• [Supplied entries]
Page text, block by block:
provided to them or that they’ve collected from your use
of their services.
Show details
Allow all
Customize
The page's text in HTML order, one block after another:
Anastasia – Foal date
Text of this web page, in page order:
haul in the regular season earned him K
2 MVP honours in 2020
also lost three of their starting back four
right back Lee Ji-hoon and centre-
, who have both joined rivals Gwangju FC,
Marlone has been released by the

• [What is being asked] With nothing left out, copy the data above exactly.

• [Result below]
Page text, block by block:
provided to them or that they’ve collected from your use
of their services.
Show details
Allow all
Customize
The page's text in HTML order, one block after another:
Anastasia – Foal date
Text of this web page, in page order:
haul in the regular season earned him K
2 MVP honours in 2020
also lost three of their starting back four
right back Lee Ji-hoon and centre-
, who have both joined rivals Gwangju FC,
Marlone has been released by the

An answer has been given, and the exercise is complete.